In any case, your RO instance must be getting updated somehow, otherwise
how would it know your write instance made any changes?
Perhaps your write instance notifies the RO instance externally from Solr?
(a perfectly valid approach, and one that would allow a 'single' lock to
work without contention)




On Tue, Jul 2, 2013 at 7:59 PM, Roman Chyla <roman.ch...@gmail.com> wrote:

> Interesting, we are running 4.0 - and solr will refuse the start (or
> reload) the core. But from looking at the code I am not seeing it is doing
> any writing - but I should digg more...
>
> Are you sure it needs to do writing? Because I am not calling commits, in
> fact I have deactivated *all* components that write into index, so unless
> there is something deep inside, which automatically calls the commit, it
> should never happen.
>
> roman
>
>
> On Tue, Jul 2, 2013 at 2:54 PM, Peter Sturge <peter.stu...@gmail.com>
> wrote:
>
> > Hmmm, single lock sounds dangerous.
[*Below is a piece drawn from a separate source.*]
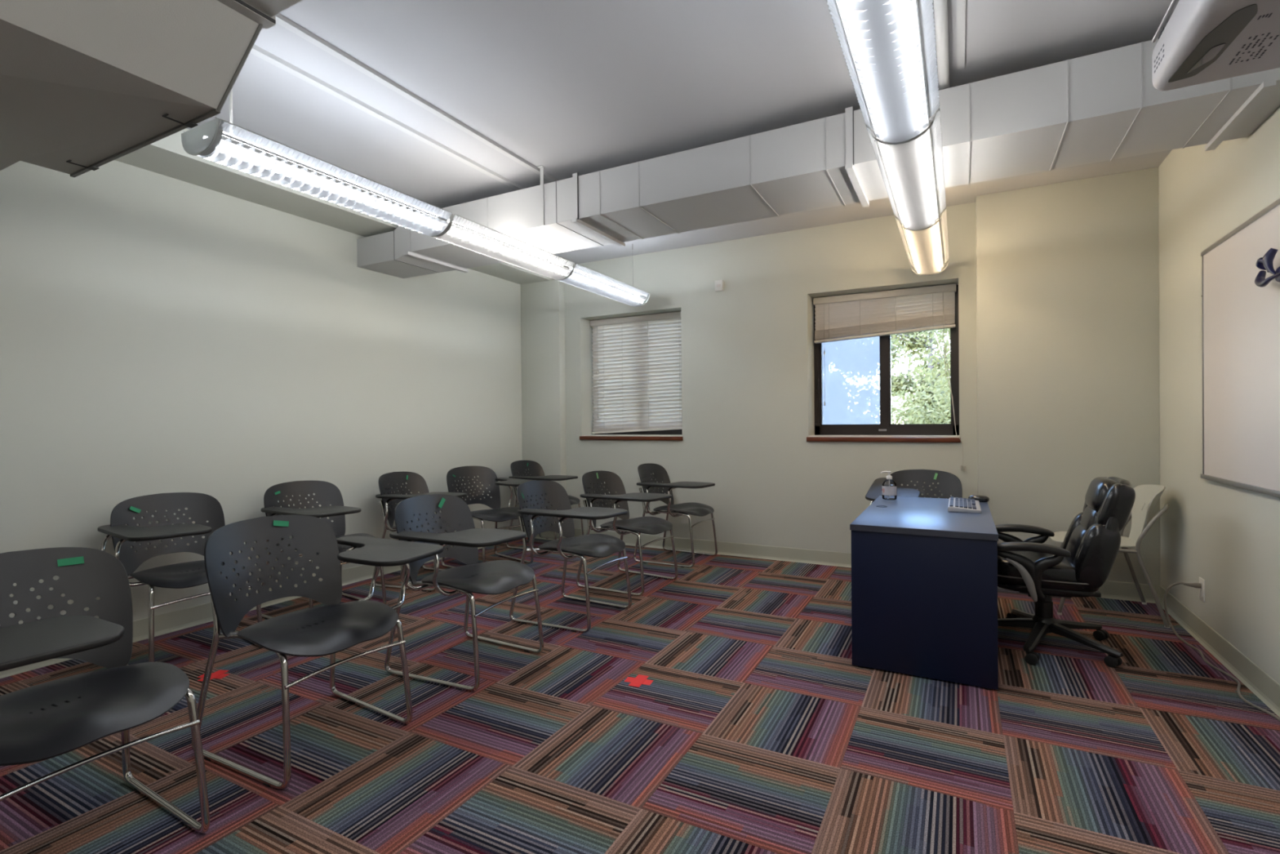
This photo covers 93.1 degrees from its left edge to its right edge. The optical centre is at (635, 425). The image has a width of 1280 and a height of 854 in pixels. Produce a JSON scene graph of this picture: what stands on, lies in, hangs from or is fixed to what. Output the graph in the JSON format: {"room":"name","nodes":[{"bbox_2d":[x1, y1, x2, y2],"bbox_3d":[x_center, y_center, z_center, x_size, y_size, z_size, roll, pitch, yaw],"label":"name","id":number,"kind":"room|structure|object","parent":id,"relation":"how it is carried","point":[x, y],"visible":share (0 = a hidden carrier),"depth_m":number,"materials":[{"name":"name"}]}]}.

It probably works ok because you've
> > been [un]lucky.
> > For example, even with a RO instance, you still need to do a commit in
> > order to reload caches/changes from the other instance.
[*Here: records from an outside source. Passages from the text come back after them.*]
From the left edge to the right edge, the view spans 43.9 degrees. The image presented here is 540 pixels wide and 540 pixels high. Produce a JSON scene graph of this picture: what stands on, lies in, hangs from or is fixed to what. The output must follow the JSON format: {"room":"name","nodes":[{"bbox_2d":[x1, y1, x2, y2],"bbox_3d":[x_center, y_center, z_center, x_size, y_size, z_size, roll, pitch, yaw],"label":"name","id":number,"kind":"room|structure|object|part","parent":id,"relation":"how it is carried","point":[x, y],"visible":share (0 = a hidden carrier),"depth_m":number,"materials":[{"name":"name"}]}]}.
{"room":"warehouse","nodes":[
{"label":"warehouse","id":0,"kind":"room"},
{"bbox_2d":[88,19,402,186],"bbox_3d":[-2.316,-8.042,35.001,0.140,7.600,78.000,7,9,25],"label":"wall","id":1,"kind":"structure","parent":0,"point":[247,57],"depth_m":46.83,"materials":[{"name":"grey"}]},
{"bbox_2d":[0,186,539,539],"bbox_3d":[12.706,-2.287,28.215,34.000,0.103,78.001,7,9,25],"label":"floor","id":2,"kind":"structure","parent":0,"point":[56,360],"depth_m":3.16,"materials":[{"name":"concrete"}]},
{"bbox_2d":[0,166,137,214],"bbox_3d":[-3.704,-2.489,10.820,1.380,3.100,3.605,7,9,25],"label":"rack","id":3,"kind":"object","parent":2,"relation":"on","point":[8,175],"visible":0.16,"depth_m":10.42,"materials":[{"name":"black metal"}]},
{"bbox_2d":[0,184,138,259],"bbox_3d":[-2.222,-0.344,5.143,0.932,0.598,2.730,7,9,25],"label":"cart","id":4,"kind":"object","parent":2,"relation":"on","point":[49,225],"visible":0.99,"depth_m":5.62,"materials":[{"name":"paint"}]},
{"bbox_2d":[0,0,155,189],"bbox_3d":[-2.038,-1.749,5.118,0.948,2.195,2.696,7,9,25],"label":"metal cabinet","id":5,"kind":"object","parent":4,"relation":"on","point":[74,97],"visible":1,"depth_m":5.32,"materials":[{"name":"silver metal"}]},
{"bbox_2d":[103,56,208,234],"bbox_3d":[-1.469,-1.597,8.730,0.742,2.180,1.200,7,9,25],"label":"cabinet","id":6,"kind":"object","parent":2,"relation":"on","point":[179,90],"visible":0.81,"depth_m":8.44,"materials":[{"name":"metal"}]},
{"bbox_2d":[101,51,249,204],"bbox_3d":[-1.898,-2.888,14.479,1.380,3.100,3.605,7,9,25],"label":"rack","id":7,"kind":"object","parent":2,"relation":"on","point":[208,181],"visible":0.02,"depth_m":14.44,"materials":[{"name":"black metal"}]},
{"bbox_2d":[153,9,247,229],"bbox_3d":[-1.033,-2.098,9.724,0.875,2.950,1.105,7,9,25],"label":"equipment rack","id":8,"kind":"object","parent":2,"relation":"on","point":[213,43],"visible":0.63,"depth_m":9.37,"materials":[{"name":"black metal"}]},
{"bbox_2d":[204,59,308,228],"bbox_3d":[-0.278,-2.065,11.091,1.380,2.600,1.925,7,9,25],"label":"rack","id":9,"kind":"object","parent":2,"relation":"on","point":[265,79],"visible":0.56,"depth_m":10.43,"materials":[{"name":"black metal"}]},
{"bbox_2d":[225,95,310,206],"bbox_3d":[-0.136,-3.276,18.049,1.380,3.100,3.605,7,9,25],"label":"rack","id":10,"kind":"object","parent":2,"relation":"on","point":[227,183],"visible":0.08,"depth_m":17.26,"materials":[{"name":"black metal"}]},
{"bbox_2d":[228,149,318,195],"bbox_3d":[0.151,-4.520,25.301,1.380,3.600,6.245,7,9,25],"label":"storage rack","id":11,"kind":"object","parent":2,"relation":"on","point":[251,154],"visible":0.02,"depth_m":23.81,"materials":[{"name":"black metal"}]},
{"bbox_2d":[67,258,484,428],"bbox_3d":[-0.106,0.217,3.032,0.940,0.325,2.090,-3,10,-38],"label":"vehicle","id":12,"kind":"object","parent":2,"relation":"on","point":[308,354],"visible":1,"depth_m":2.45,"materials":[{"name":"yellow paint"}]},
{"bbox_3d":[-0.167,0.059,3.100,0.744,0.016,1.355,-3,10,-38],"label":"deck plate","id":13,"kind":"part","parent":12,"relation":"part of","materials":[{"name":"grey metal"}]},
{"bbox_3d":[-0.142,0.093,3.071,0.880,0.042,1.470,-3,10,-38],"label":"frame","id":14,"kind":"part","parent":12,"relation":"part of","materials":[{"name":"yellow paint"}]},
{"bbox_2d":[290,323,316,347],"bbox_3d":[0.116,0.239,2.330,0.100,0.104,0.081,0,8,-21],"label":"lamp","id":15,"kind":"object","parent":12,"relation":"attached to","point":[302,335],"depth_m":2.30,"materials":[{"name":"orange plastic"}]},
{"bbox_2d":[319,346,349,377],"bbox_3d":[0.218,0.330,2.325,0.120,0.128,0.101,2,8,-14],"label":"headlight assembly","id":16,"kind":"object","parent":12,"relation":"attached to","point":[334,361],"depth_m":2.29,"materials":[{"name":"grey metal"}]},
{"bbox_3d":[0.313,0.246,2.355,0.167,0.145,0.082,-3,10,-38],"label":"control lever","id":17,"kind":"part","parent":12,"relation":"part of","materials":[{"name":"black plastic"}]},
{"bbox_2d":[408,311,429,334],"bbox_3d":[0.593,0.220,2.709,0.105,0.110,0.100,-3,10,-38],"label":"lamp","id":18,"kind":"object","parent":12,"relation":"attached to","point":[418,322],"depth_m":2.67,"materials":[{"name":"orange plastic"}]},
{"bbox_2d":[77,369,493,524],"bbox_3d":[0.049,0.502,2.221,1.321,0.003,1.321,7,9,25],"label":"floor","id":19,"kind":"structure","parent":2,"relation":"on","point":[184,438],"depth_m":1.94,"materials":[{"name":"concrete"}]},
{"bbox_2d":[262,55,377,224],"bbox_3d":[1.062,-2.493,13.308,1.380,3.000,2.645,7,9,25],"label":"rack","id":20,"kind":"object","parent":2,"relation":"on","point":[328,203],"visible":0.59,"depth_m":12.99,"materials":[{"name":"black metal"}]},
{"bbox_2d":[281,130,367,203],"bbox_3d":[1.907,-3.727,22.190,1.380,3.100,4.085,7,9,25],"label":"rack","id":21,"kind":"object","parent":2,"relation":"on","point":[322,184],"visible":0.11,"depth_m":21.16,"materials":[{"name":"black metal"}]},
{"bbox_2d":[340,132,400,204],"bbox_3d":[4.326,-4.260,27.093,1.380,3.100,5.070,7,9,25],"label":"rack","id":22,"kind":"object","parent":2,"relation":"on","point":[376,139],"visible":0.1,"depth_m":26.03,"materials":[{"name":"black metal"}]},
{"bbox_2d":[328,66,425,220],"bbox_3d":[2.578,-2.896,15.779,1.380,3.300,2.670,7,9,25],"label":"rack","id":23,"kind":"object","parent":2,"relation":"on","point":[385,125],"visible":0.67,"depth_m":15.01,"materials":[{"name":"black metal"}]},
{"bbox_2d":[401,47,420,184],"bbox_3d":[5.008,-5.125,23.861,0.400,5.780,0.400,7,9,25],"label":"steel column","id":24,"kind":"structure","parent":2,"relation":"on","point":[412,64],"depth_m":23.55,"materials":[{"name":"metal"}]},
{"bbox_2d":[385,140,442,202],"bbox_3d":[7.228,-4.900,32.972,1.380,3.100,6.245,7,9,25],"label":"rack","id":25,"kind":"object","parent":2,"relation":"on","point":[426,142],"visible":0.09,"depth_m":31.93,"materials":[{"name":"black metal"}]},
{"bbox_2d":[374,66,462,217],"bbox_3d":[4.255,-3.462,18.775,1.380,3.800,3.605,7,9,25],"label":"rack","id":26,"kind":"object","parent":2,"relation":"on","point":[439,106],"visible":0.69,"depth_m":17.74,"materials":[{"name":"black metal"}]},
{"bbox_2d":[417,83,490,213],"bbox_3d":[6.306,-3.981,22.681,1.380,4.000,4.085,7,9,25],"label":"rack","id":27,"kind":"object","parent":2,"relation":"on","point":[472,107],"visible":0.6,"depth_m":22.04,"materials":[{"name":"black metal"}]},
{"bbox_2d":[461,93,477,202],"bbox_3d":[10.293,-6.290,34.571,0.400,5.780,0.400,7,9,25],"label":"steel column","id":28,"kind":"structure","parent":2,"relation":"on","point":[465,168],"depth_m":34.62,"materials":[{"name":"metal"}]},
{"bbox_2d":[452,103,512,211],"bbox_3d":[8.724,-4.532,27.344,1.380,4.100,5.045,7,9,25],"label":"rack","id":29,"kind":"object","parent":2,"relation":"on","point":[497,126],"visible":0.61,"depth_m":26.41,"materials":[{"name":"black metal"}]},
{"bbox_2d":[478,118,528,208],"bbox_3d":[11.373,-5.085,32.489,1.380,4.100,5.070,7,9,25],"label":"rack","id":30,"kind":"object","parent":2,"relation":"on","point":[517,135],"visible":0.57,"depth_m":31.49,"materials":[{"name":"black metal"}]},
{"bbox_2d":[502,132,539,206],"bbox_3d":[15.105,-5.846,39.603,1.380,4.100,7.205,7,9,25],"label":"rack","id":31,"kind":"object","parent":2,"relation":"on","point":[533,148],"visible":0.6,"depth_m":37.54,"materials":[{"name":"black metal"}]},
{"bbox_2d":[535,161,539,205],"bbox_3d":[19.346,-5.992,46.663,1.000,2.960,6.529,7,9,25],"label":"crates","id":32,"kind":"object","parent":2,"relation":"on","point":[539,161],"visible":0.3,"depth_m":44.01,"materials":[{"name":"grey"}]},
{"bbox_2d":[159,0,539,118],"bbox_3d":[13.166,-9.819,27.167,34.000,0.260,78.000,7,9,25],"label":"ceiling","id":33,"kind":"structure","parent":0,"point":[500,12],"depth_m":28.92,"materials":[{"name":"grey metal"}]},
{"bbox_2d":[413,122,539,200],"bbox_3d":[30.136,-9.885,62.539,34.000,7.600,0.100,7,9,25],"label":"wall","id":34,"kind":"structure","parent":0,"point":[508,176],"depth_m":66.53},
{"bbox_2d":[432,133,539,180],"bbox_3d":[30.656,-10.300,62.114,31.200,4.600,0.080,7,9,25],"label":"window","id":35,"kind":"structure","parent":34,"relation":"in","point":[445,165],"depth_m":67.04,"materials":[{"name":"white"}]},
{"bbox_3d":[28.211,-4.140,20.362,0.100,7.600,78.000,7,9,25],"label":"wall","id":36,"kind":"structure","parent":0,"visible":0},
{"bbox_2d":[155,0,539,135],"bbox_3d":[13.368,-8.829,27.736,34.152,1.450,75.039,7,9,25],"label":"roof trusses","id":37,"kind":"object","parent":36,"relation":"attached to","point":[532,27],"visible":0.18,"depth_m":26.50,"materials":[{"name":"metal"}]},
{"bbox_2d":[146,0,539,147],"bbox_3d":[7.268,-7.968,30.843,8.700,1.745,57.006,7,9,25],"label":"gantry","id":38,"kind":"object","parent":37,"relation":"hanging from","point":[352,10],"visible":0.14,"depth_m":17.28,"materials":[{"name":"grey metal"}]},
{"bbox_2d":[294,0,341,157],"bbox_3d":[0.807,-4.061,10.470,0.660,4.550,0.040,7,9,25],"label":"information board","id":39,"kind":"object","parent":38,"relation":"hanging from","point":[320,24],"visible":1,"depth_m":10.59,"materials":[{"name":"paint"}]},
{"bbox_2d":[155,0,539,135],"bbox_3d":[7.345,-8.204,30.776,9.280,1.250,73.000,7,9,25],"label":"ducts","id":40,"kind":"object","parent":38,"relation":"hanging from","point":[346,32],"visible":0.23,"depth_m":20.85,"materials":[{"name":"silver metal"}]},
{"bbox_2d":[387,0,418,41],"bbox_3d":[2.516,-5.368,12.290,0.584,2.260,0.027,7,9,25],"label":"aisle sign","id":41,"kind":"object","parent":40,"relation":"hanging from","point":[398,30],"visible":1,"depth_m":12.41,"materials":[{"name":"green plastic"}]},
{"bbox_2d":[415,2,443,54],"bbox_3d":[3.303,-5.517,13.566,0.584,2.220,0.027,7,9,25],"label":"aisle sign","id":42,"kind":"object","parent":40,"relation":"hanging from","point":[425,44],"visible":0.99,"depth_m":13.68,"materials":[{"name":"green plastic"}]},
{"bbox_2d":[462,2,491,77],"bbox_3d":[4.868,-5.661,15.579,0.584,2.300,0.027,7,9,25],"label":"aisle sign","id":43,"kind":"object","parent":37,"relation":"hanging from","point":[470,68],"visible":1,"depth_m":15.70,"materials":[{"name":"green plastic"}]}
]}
> > What happens if this commit gets called in the middle of the other
> > instance's commit? I've not tested this scenario, but it's very possible
> > with a 'single' lock the results are indeterminate.
> > If the 'single' lock mechanism is making assumptions e.g. no other
> process
> > will interfere, and then one does, the Lucene index could very well get
> > corrupted.
> >
> > For the error you're seeing using 'native', we use native lockType for
> both
> > write and RO instances, and it works fine - no contention.
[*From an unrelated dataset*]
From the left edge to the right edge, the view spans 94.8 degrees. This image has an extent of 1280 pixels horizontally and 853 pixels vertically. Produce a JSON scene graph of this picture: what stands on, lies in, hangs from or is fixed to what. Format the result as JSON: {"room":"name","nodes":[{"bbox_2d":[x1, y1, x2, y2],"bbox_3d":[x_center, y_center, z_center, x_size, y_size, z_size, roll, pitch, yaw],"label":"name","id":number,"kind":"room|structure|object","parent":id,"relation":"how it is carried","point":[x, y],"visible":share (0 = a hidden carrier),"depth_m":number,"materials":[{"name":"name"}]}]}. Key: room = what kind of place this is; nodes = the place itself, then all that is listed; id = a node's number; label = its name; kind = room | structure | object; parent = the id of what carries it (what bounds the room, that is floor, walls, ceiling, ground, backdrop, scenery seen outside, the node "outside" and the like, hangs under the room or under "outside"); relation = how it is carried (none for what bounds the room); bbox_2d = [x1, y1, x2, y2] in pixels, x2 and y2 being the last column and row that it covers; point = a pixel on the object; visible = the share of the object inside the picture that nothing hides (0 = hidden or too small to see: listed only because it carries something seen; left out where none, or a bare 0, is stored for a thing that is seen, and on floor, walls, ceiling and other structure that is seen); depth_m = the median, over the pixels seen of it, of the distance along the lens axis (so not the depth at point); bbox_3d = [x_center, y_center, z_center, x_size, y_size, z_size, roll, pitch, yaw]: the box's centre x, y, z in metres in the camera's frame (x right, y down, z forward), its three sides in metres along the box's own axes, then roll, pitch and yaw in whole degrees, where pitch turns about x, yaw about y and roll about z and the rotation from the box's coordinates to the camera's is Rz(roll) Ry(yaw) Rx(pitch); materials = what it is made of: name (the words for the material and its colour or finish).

> > Which version of Solr are you using? Perhaps there's been a change in
> > behaviour?
> >
> > Peter
> >
> >
> > On Tue, Jul 2, 2013 at 7:30 PM, Roman Chyla <roman.ch...@gmail.com>
> wrote:
> >
> > > as i discovered, it is not good to use 'native' locktype in this
> > scenario,
> > > actually there is a note in the solrconfig.xml which says the same
> > >
> > > when a core is reloaded and solr tries to grab lock, it will fail -
> even
> > if
> > > the instance is configured to be read-only, so i am using 'single' lock
> > for
> > > the readers and 'native' for the writer, which seems to work OK
> > >
> > > roman
> > >
> > >
> > > On Fri, Jun 7, 2013 at 9:05 PM, Roman Chyla <roman.ch...@gmail.com>
> > wrote:
> > >
> > > > I have auto commit after 40k RECs/1800secs. But I only tested with
> > manual
> > > > commit, but I don't see why it should work differently.
> > > > Roman
> > > > On 7 Jun 2013 20:52, "Tim Vaillancourt" <t...@elementspace.com>
> wrote:
> > > >
> > > >> If it makes you feel better, I also considered this approach when I
> > was
> > > in
> > > >> the same situation with a separate indexer and searcher on one
> > Physical
> > > >> linux machine.
> > > >>
> > > >> My main concern was "re-using" the FS cache between both instances -
> > If
> > > I
> > > >> replicated to myself there would be two independent copies of the
> > index,
> > > >> FS-cached separately.
> > > >>
> > > >> I like the suggestion of using autoCommit to reload the index. If
> I'm
> > > >> reading that right, you'd set an autoCommit on 'zero docs changing',
> > or
> > > >> just 'every N seconds'? Did that work?
> > > >>
> > > >> Best of luck!
> > > >>
> > > >> Tim
> > > >>
> > > >>
> > > >> On 5 June 2013 10:19, Roman Chyla <roman.ch...@gmail.com> wrote:
> > > >>
> > > >> > So here it is for a record how I am solving it right now:
> > > >> >
> > > >> > Write-master is started with: -Dmontysolr.warming.enabled=false
> > > >> > -Dmontysolr.write.master=true -Dmontysolr.read.master=
> > > >> > http://localhost:5005
> > > >> > Read-master is started with: -Dmontysolr.warming.enabled=true
> > > >> > -Dmontysolr.write.master=false
> > > >> >
> > > >> >
> > > >> > solrconfig.xml changes:
> > > >> >
> > > >> > 1. all index changing components have this bit,
> > > >> > enable="${montysolr.master:true}" - ie.
> > > >> >
> > > >> > <updateHandler class="solr.DirectUpdateHandler2"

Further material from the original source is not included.